Full-frontal acknowledgment of that fact is taboo, so it leaks out of government sideways. Hence last weekend’s rumour of a Swiss pivot in the direction of travel. But any hint of heresy stirs the inquisitorial zeal of Tory MPs, requiring a public vow of piety. “I believe in Brexit,” Sunak said on Monday, going on to insist that no alignment with EU rules would happen under his leadership. That is because “regulatory freedom” is the key that will unlock benefits of emancipation from Brussels that autonomy in trade deals has mysteriously failed to deliver.
This – the third fallacy – is the sturdiest pillar of Eurosceptic faith, and the one to which Sunak clings tightest. As a candidate for the leadership over the summer, he promised to review or repeal 2,400 legacy EU laws, carried over into British statute post-Brexit, and to do it within 100 days of taking office. (A video promoting the pledge showed Sunak feeding documents into a shredder to the strains of Ode to Joy.) It was a wildly implausible pledge, now sensibly abandoned.
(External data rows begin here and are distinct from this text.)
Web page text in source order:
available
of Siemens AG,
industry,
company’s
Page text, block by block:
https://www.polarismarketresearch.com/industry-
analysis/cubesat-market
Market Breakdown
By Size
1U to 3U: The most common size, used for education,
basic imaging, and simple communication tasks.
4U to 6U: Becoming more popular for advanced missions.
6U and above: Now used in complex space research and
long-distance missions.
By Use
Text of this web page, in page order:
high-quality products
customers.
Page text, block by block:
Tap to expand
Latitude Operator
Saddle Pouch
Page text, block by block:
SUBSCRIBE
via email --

The only way to get through the task would be to dedicate most of Whitehall to sifting EU laws full-time, or to scrap them without even trying to understand what they do, and whether they might be useful or popular.
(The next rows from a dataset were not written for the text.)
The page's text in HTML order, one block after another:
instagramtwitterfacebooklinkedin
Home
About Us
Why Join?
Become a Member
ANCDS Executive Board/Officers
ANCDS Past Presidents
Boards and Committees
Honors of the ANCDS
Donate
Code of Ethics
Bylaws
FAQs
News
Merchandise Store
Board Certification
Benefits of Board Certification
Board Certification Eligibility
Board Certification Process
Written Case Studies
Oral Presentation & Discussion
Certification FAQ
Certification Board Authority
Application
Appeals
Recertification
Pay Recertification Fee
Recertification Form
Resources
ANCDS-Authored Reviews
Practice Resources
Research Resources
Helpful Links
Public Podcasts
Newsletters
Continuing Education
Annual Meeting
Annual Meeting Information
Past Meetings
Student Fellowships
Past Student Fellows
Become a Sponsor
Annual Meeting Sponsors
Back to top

Liz Truss’s version of the same project is a bill already introduced to the Commons, setting a target of December 2023 and including a “sunset clause” to automatically vaporise any EU rules that haven’t been reviewed in time. (There is an option to extend the deadline.) Trade unions and NGOs fear incineration of social and environmental protections in an ideological wildfire. Businesses say they don’t need or want a great regulatory upheaval, which just adds to uncertainty and deters investment. There are hints that the government is heeding that complaint and preparing to dilute the bill.
Monomaniac obsession with purging the legacy of Brussels bureaucracy threatens to suffocate growth more than the regulation itself, much of which existed to harmonise rules so British goods could flow unimpeded around the continent. Replacing EU standards with British ones is neither a domestic liberation nor much of a magnet for international investment, since anyone trading in both jurisdictions would have to comply with both sets of rules. It hardly matters if the UK regime is notionally more competitive (or just plain lax). There is no escaping the gravitational field of the single market.
The prime minister’s pragmatic side might prompt him to postpone lighting the bonfire of red tape. But he dare not douse the dream. It is what keeps the Brexit believers warm in delusion when cold economic winds blow ever harder in their faces. That is more comfort than the rest of us have.
Nothing remains of the Brexit case that Sunak himself once made. He claims to believe still, although his tone sounds more pleading than passionate – an affirmation of faith by someone who cannot ignore evidence; a leader divorced from any good policy options, trying not to be a total stranger to reality while living apart from the facts.